(Record excerpts begins)

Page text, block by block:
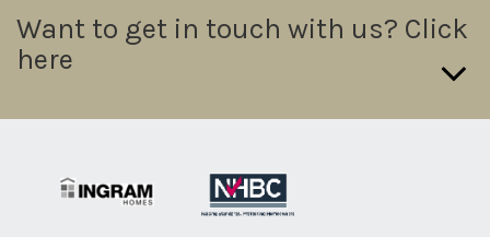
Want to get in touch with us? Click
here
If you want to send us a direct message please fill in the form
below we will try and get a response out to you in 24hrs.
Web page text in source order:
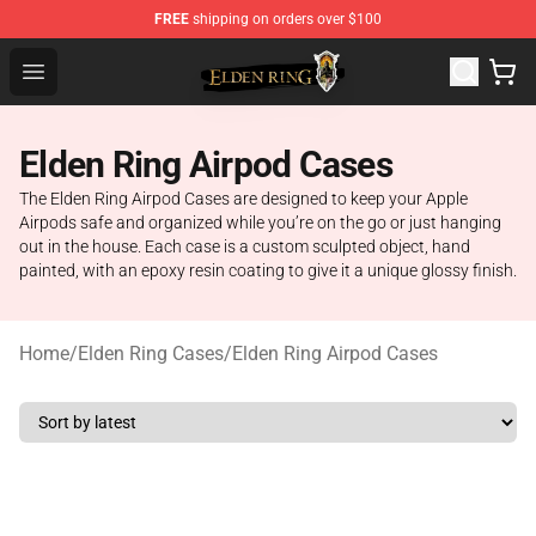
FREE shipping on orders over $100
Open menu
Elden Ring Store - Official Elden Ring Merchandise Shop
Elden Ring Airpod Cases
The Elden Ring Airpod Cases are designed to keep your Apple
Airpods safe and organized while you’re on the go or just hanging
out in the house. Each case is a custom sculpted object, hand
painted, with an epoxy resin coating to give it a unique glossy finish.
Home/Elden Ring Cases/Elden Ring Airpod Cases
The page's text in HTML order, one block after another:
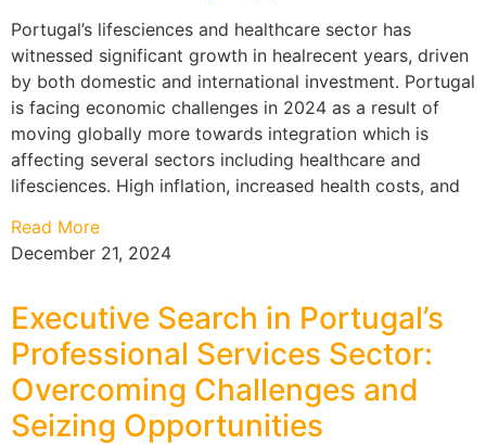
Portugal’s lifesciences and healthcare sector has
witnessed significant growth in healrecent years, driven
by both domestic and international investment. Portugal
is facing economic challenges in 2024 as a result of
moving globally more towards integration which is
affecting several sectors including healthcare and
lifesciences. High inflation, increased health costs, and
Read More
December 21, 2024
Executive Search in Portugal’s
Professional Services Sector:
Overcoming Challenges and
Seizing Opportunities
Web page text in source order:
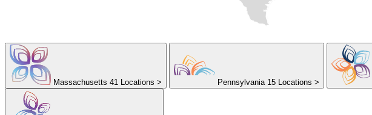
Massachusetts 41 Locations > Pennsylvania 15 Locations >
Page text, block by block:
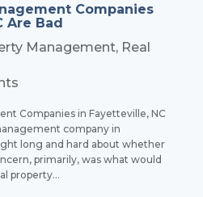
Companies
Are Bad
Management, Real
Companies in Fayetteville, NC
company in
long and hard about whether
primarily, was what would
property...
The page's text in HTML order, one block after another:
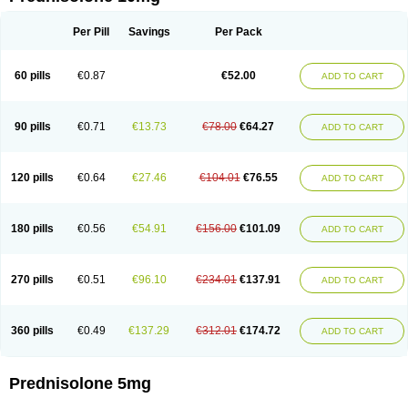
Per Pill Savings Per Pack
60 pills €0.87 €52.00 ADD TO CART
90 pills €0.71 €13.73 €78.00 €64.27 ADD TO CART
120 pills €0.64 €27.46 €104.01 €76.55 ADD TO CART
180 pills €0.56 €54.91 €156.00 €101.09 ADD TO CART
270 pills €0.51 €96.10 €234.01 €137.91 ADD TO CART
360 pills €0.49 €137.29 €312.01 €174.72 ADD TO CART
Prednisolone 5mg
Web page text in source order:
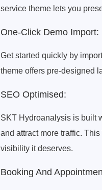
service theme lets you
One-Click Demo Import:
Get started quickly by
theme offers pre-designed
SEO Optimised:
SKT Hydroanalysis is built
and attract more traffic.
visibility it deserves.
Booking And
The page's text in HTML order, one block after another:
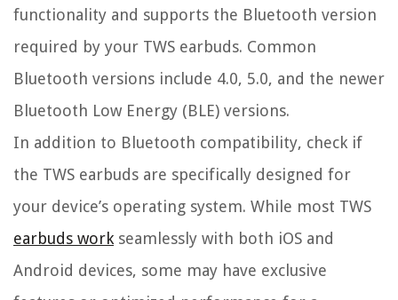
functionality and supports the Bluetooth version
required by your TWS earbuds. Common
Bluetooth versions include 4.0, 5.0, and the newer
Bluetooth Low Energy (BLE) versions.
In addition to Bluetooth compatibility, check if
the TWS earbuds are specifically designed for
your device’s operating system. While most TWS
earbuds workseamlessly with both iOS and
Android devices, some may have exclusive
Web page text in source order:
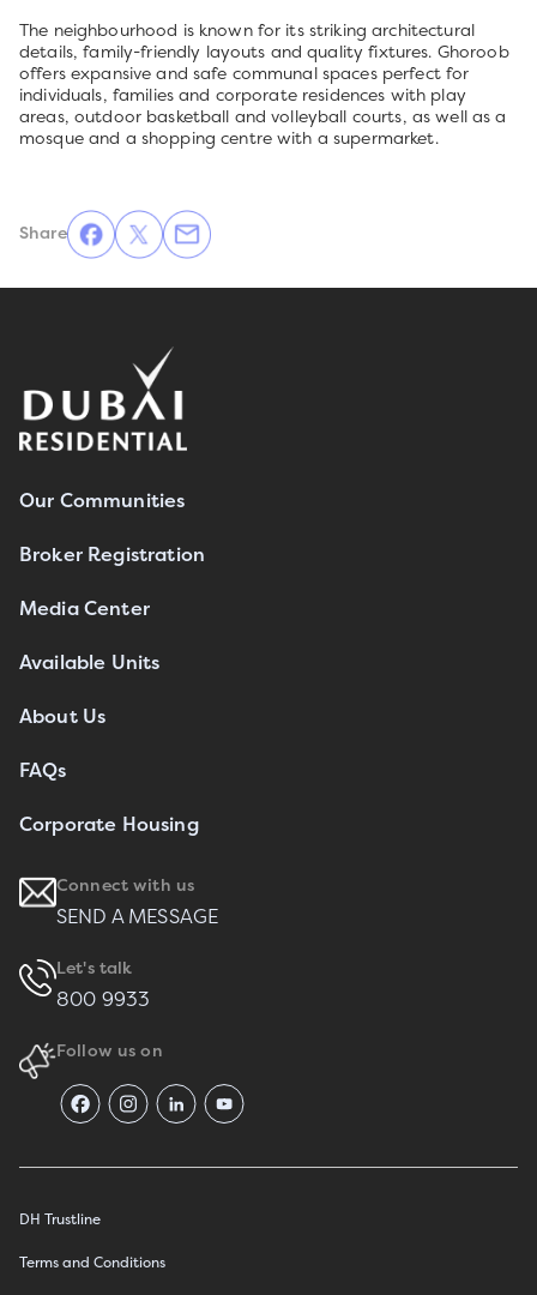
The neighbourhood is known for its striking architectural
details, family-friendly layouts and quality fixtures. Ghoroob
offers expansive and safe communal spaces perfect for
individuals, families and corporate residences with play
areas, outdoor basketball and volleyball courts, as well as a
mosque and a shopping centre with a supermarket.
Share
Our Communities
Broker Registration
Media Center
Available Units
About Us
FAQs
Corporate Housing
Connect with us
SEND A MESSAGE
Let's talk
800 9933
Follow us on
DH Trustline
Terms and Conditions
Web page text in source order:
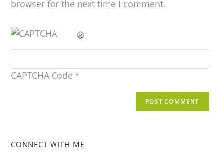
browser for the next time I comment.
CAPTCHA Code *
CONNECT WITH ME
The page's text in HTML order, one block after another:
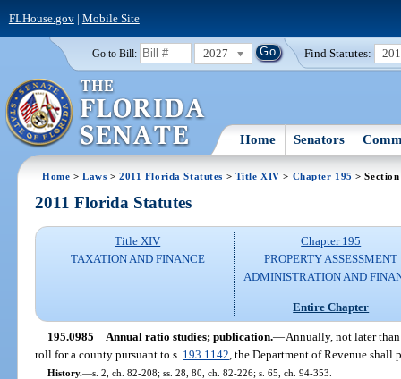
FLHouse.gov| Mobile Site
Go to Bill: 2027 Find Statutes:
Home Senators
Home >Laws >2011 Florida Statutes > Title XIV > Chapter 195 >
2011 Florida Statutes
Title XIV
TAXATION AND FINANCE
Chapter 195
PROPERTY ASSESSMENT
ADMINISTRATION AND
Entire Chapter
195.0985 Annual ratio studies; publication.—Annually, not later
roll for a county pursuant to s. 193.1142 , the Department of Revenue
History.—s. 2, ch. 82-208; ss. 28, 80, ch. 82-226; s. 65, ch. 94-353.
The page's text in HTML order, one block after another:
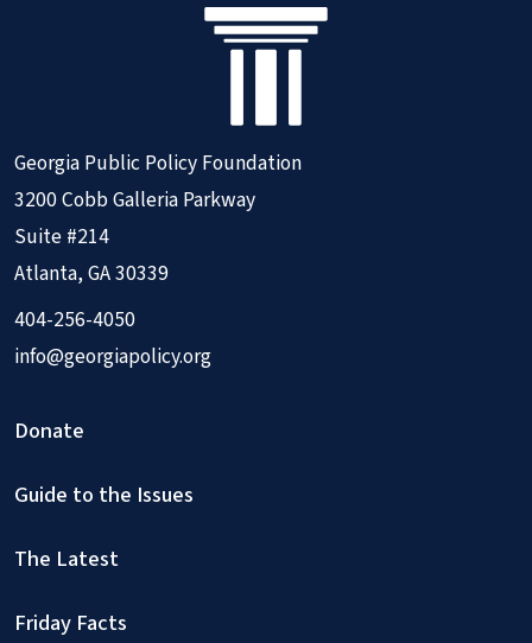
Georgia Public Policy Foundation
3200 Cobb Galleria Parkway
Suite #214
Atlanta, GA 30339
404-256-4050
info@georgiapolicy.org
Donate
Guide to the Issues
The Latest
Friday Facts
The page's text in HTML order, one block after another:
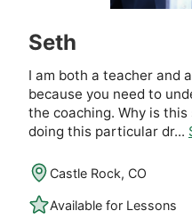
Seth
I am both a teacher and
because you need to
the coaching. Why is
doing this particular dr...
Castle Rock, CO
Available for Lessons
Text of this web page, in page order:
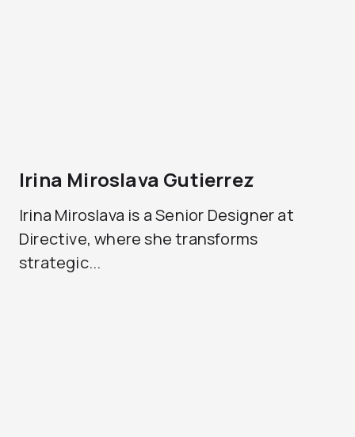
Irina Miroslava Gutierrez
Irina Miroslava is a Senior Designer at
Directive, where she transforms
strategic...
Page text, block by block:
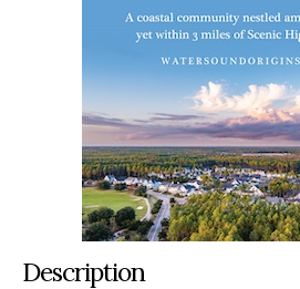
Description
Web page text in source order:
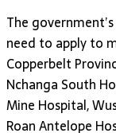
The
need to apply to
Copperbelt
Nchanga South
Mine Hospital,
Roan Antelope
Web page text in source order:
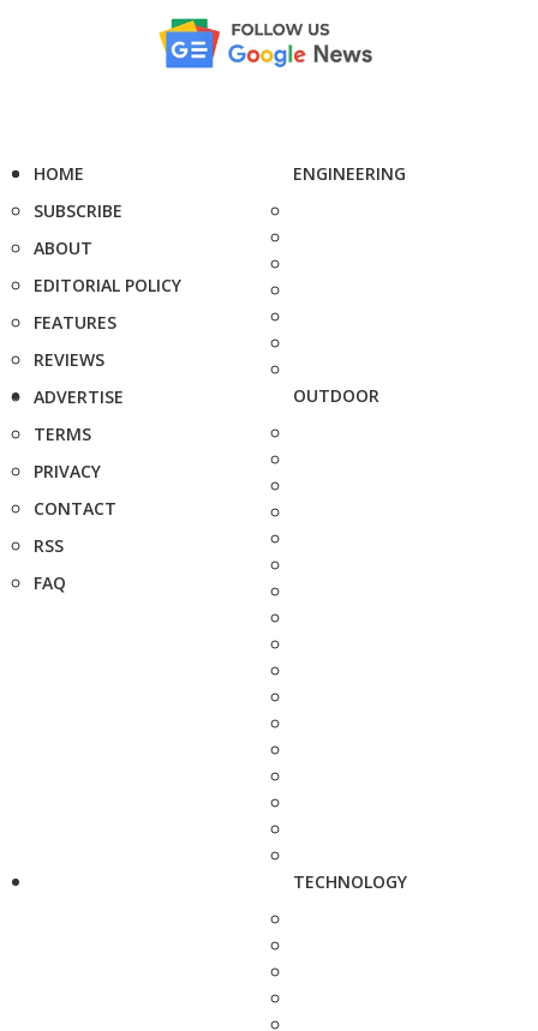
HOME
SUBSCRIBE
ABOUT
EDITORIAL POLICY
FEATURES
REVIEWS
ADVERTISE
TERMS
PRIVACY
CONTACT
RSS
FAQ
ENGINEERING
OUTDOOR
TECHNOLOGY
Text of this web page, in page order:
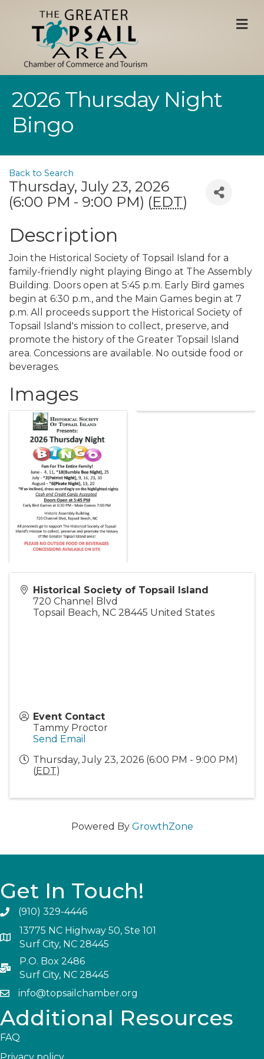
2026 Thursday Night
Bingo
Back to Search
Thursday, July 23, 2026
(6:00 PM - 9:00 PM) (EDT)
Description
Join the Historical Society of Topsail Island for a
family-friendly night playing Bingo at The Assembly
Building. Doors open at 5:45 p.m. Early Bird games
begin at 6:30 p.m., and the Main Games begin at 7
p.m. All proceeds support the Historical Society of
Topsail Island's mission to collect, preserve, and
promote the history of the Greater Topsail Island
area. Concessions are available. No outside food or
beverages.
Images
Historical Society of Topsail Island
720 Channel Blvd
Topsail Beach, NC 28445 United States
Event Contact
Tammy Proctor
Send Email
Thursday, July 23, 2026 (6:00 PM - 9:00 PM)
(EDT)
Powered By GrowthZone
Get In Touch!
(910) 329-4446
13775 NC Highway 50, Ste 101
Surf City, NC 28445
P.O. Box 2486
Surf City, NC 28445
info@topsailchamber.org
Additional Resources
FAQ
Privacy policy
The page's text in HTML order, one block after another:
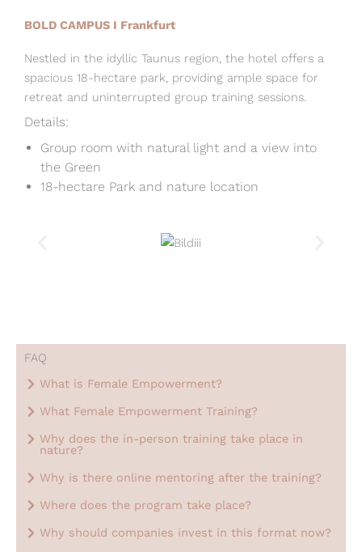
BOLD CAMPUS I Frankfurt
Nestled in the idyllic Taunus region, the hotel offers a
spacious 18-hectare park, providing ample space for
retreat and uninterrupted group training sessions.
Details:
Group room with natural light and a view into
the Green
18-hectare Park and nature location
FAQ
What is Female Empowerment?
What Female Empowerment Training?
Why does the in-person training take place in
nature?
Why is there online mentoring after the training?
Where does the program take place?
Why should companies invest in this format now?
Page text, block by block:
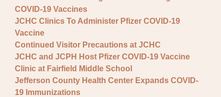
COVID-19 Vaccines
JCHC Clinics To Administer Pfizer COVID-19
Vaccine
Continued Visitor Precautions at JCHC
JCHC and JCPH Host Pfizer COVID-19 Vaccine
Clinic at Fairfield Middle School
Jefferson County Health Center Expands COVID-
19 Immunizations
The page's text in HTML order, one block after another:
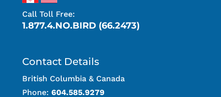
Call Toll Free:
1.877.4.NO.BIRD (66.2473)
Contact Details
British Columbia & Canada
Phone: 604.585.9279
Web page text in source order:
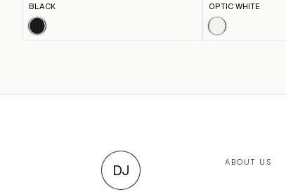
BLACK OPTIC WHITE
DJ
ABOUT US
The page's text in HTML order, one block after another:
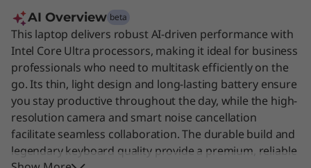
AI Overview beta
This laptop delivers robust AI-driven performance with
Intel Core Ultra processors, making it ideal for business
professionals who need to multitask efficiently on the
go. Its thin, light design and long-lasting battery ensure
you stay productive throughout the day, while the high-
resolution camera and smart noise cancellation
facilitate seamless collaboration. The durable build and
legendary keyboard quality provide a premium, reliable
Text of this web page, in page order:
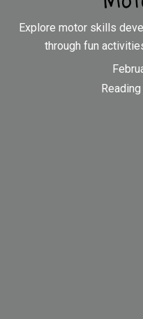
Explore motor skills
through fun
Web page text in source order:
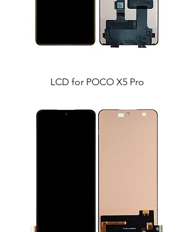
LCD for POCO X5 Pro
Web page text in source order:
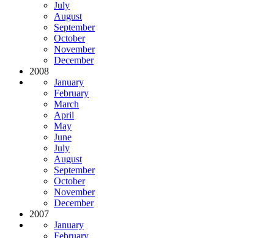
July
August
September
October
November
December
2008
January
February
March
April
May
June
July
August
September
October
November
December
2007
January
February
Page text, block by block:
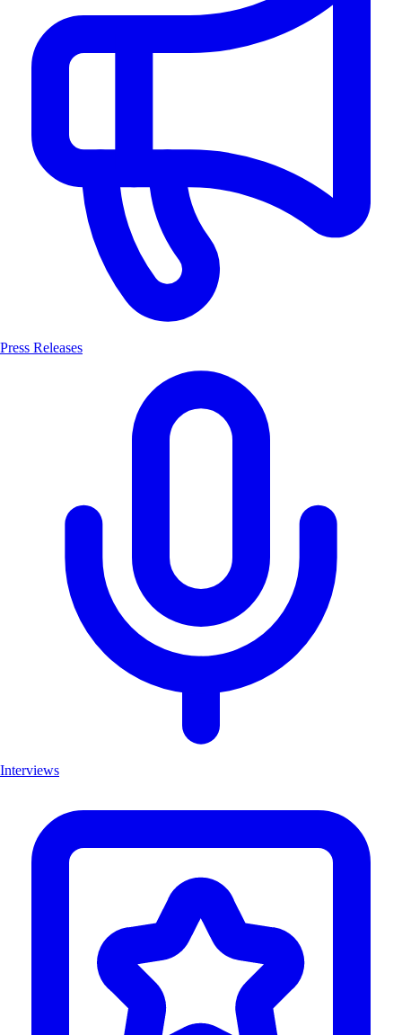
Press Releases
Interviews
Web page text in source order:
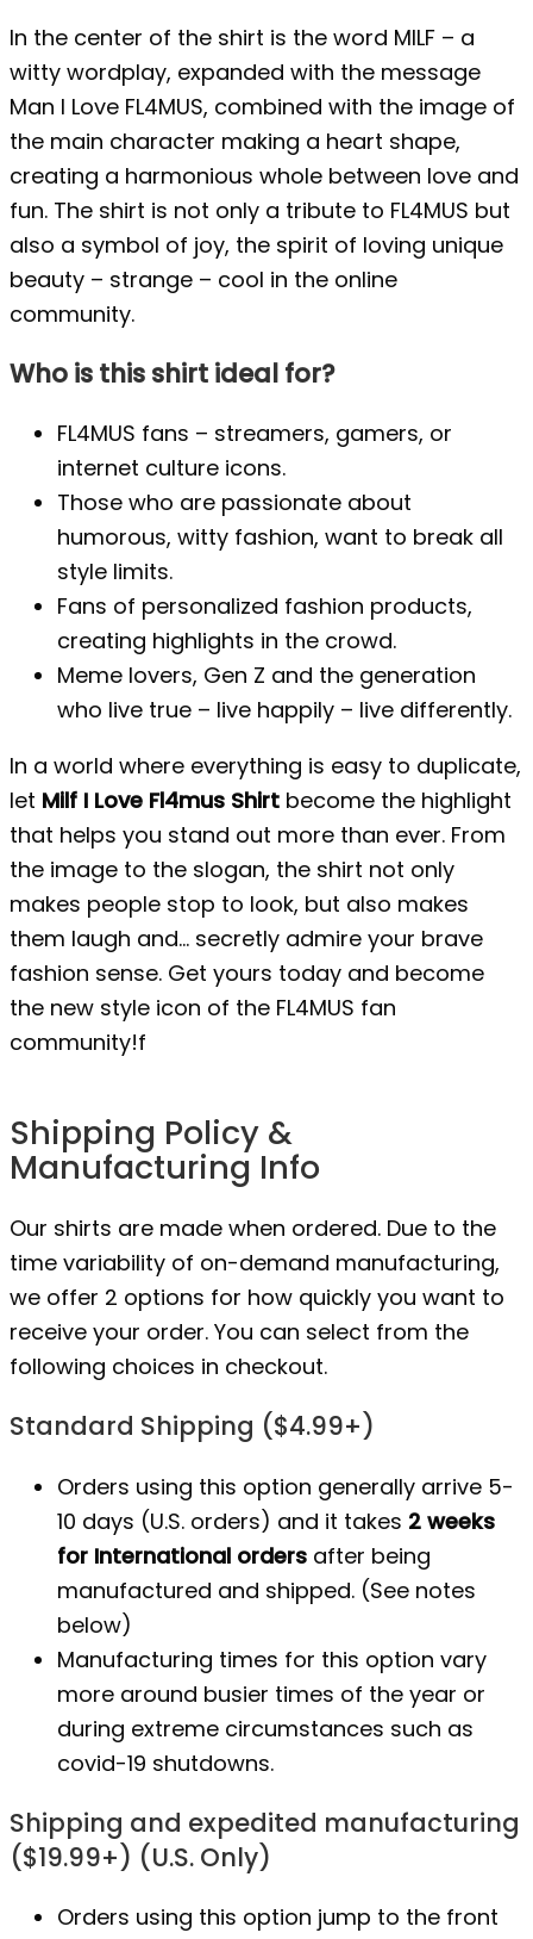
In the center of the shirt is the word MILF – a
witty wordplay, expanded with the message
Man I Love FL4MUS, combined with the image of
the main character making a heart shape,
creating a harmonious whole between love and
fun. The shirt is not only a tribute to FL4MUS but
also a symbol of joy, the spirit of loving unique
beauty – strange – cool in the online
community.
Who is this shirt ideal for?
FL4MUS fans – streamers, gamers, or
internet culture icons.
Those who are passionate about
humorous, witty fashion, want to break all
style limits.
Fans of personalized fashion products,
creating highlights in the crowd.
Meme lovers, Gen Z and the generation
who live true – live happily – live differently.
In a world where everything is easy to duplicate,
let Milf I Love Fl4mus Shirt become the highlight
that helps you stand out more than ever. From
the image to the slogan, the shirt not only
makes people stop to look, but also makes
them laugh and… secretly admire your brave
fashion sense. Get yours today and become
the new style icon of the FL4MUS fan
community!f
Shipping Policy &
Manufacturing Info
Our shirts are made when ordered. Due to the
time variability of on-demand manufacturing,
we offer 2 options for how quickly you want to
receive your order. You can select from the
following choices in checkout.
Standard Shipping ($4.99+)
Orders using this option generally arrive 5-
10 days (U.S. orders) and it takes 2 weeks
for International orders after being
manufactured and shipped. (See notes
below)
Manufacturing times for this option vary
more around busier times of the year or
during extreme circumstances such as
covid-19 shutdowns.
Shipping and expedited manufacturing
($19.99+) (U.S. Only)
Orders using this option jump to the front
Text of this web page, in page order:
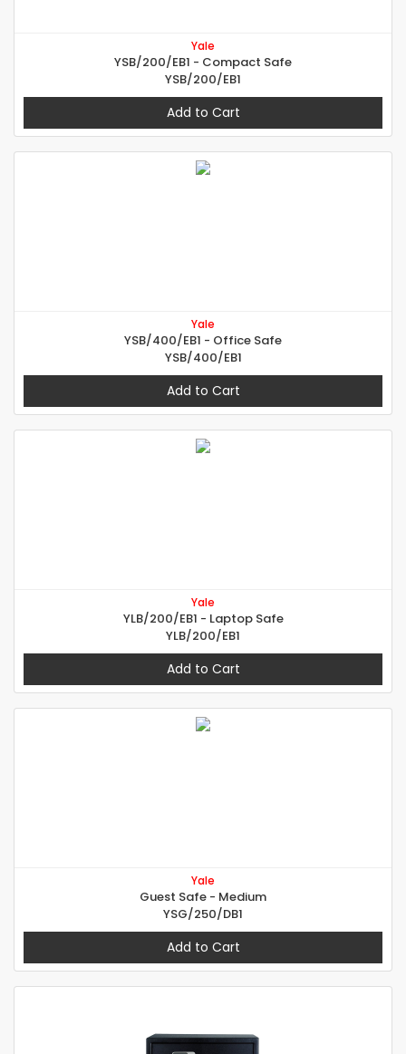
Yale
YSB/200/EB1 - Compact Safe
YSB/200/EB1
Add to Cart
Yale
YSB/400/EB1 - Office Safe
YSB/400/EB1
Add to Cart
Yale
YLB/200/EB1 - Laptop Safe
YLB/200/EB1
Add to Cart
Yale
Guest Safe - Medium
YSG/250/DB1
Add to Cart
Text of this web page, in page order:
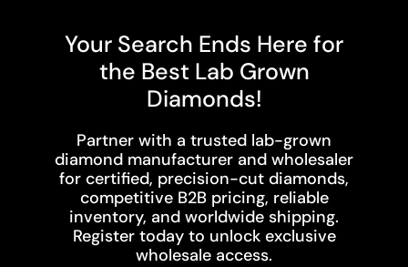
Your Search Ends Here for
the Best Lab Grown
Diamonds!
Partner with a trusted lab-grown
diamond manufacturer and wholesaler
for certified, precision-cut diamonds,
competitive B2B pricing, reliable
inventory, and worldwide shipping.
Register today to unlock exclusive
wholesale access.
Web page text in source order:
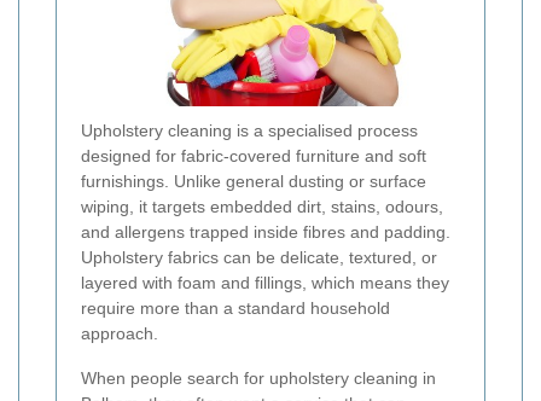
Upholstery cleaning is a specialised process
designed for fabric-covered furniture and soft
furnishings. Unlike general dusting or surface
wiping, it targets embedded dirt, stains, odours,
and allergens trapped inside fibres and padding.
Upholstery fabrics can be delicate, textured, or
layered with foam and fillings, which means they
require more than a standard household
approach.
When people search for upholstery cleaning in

(Record excerpts ends)

Aim of the exercise :: Give the lines above again exactly, from the one containing "go. Its thin, light" to the one containing "for International orders after being", both included, but leave out the pictures.

Written reply ::
go. Its thin, light design and long-lasting battery ensure
you stay productive throughout the day, while the high-
resolution camera and smart noise cancellation
facilitate seamless collaboration. The durable build and
legendary keyboard quality provide a premium, reliable
Text of this web page, in page order:
Explore motor skills
through fun
Web page text in source order:
LCD for POCO X5 Pro
Web page text in source order:
July
August
September
October
November
December
2008
January
February
March
April
May
June
July
August
September
October
November
December
2007
January
February
Page text, block by block:
Press Releases
Interviews
Web page text in source order:
In the center of the shirt is the word MILF – a
witty wordplay, expanded with the message
Man I Love FL4MUS, combined with the image of
the main character making a heart shape,
creating a harmonious whole between love and
fun. The shirt is not only a tribute to FL4MUS but
also a symbol of joy, the spirit of loving unique
beauty – strange – cool in the online
community.
Who is this shirt ideal for?
FL4MUS fans – streamers, gamers, or
internet culture icons.
Those who are passionate about
humorous, witty fashion, want to break all
style limits.
Fans of personalized fashion products,
creating highlights in the crowd.
Meme lovers, Gen Z and the generation
who live true – live happily – live differently.
In a world where everything is easy to duplicate,
let Milf I Love Fl4mus Shirt become the highlight
that helps you stand out more than ever. From
the image to the slogan, the shirt not only
makes people stop to look, but also makes
them laugh and… secretly admire your brave
fashion sense. Get yours today and become
the new style icon of the FL4MUS fan
community!f
Shipping Policy &
Manufacturing Info
Our shirts are made when ordered. Due to the
time variability of on-demand manufacturing,
we offer 2 options for how quickly you want to
receive your order. You can select from the
following choices in checkout.
Standard Shipping ($4.99+)
Orders using this option generally arrive 5-
10 days (U.S. orders) and it takes 2 weeks
for International orders after being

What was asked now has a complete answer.